[tor-commits] [tor-design-2012/master] Revise "tor design" up through "opening and closing streams"

nickm at torproject.org nickm at torproject.org
Sat Nov 10 02:38:59 UTC 2012


commit 8be9b3c21782665c0edebab101e4f3e60d2aba2e
Author: Nick Mathewson <nickm at torproject.org>
Date:   Fri Nov 9 21:38:58 2012 -0500

    Revise "tor design" up through "opening and closing streams"
---
 tor-design-2012.tex |   72 ++++++++++++++++++++++++--------------------------
 1 files changed, 35 insertions(+), 37 deletions(-)

diff --git a/tor-design-2012.tex b/tor-design-2012.tex
index e7a662b..e09a95d 100644
--- a/tor-design-2012.tex
+++ b/tor-design-2012.tex
@@ -619,17 +619,15 @@ well the Tor design defends against each of these attacks.
 
 The Tor network is an overlay network; each onion router (OR)
 runs as a normal user-level process without any special
-privileges.  Each onion router maintains a TLS~\cite{TLS}
-connection to onion routers to which it has been recently
+privileges.  Each onion router maintains TLS~\cite{TLS}
+connections to other onion routers it has been recently
 communicating with.  Each user runs local software called an
 onion proxy (OP) to fetch directories, establish circuits across
 the network, and handle connections from user applications.
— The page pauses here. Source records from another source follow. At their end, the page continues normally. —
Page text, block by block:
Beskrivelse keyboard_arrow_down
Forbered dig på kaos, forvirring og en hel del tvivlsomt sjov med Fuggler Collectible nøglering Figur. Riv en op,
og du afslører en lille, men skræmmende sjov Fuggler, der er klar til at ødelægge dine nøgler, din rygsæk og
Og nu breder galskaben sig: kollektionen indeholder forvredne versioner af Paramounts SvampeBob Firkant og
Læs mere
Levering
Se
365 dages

 These onion proxies accept TCP streams and multiplex them across
 the circuits. The onion router on the other side of the circuit
 connects to the requested destinations and relays data.
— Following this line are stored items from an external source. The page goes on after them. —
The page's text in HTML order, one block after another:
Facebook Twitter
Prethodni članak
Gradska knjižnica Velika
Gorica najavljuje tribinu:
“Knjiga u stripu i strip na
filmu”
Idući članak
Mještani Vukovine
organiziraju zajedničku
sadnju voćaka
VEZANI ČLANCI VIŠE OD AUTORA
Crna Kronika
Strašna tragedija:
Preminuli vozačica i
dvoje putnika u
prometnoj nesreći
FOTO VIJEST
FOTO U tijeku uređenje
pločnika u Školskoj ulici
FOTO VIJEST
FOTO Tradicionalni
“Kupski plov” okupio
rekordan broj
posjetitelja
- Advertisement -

-% Is our topology actually clique any longer? -NM Perhaps
-% I've changed this to indicate the fact that unused links are
-% timed out -SJM
+
 % mention that the OR and the OP are the same software. -NM
 
 Each onion router maintains a long-term identity key and a
@@ -642,9 +640,6 @@ and negotiate ephemeral keys.  The TLS protocol also establishes
 a short-term link key when communicating between ORs. Short-term
 keys are rotated periodically and independently, to limit the
 impact of key compromise.
-% Clarify the role of the link keys. -NM
-% XXXX I hope somewhere in this paperwe talk more about the link protocol, so
-%      we can say more abotu the v2 and v3 versions of it. -NM
 
 Section~\ref{subsec:cells} presents the fixed-size \emph{cells}
 that are the unit of most communication in Tor. We describe in
@@ -655,6 +650,7 @@ integrity checking in Section~\ref{subsec:integrity-checking},
 and resource limiting in Section~\ref{subsec:rate-limit}.
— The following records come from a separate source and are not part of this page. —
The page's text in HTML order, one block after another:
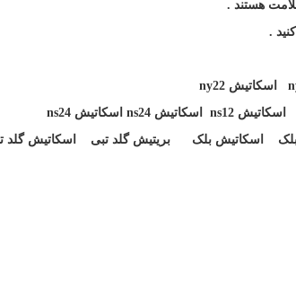
هستند .
.
اسکاتیش
اسکاتیش اسکاتیش اسکاتیش
اسکاتیش بلک بریتیش گلد تبی اسکاتیش

 Finally, Section~\ref{subsec:congestion} talks about congestion
 control and fairness issues.
+% XXXX add more sections once we have a full list.x
 
 \subsection{Cells}
 \label{subsec:cells}
@@ -665,7 +661,9 @@ data on the connection with perfect forward secrecy, and
 prevents an attacker from modifying data on the wire or
 impersonating an OR.
 
-Most traffic passes along these connections in fixed-size cells.
+Most traffic passes along these connections in fixed-size
+cells.\footnote{A few cell types, notably those used for
+  connection establishment, are variable-sized.}
 Each fixed-size cell is 512 bytes, and consists of a header and a
 payload. The header includes a circuit identifier (circID) that
 specifies which circuit the cell refers to (many circuits can be
@@ -700,36 +698,34 @@ link-protocol negotiation); \emph{vpadding} (variable length
 padding); and \emph{certs}, \emph{auth\_challenge},
 \emph{authenticate}, and \emph{authorize} (used for OR-OR and
 OP-OR authentication).
-% Add: CREATE_FAST, CREATED_FAST, NETINFO, RELAY_EARLY,
-% VERSIONS, VPADDING, CERTS, AUTH_CHALLENGE, AUTHENTICATE,
-% AUTHORIZE. -NM
-% Believed done -SJM
 
 Relay cells have an additional header (the relay header) at the
 front of the payload, containing a streamID (stream identifier:
 many streams can be multiplexed over a circuit); an end-to-end
-checksum for integrity checking; the length of the relay
+truncated digest for integrity checking; the length of the relay
 payload; and a relay command.
-% We shouldn't call the SHA1 field a checksum. -NM
 The entire contents of the relay
 header and the relay cell payload are encrypted or decrypted
 together as the relay cell moves along the circuit, using the
 128-bit AES cipher in counter mode to generate a cipher stream.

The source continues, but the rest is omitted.